Perfect way to meet the rest of the coworkers. Brilliant. They’ll never forget you now. On the upside, they’d probably get a laugh out of it, and it never hurt to make people laugh.
Across the table, Andrew, the intern, swiveled his palms up when George Vida wasn’t looking. He grinned ruefully, giving me what was probably a twenty-two-year-old’s idea of a flirtatious wink.
I sneered back at him in a way that hopefully said, Forget it, buddy. You’re just a baby, and aside from that, I won’t date anybody I work with.
Ever. Again.
The editorial meeting continued then. The usual power play went on—editors with pull getting support for the bigger deals, the better deals, the deals with real potential. Various editorial team members stepped up in support of one another’s projects, their alliances showing. The sales and marketing gurus leaned forward for some pitches, reclined in their chairs during others. I took note of all the dynamics, mapping the lay of the land at the foot of Slush Mountain and, quite wisely, keeping my mouth shut. Stacked in front of me and in my office were company catalogs, manuscripts, an iPad, and a laptop, which would help to bring me up to speed. I hadn’t gotten that far yet, but I would. As quickly as possible. Once the day wound down and the building cleared out this evening, I could dig in uninterrupted, making serious headway before drowsy eyes and a growling stomach forced me to the subway, where I would read some more on the way home.

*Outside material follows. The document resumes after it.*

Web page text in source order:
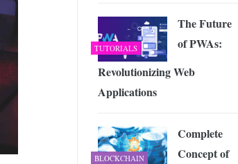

Short night, early morning. Rinse. Repeat. By the end of the week, I’d be functional. Mostly. In next Monday’s pub board meeting, I could begin to contribute, a little at a time. Carefully. George Vida did not appreciate braggadocio—I’d done my homework. Buying projects and getting the support to make them fly off the shelves rather than fall off the shelves was a matter of gaining the favor of the old lion.
“Hollis, if you will introduce us to the newest member of the Vida House family, we’ll adjourn this meeting,” he requested, and suddenly I was the center of attention again.
Vida’s secretary, Hollis—picture Jane Hathaway from The Beverly Hillbillies, but a couple decades older—stood up from her chair, behind Vida and slightly to the right, her close-cropped gray hair making her thin face more angular and imposing. I’d heard she had been with Vida since 1967, when he took over the family newspaper business and began building it into the multimillion-dollar operation it was today.
Hollis’s long, thin fingers braced in backward arcs on the tabletop, her expression as stoic and seemingly detached as it had been that morning when she’d looked over the folder of contracts and paperwork I’d signed down in human resources.
“Let me introduce the newest member of our Vida House team.” Hollis’s gaze swept the table. “Jen Gibson comes to us from the nonfiction arm of Simmons International. She brings twelve years of experience in memoir and historical nonfiction. Her graduate work was completed at NYU, where she was the recipient of the Aberdeen Fellowship of Arts and Letters and the Steinbeck Fellowship. We are pleased to welcome her to the team.” Her regard settled on me, though she looked neither pleased nor unhappy. “If you will share a few facts about yourself that are not on the dossier, we will begin the process of getting to know you.”